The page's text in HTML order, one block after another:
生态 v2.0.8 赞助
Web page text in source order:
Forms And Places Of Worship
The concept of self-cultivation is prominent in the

# # # # #

**What needs to be done**
Nothing but an exact reproduction of the entries is wanted.

**The completed task**
The page's text in HTML order, one block after another:
生态 v2.0.8 赞助
Web page text in source order:
Forms And Places Of Worship
The concept of self-cultivation is prominent in the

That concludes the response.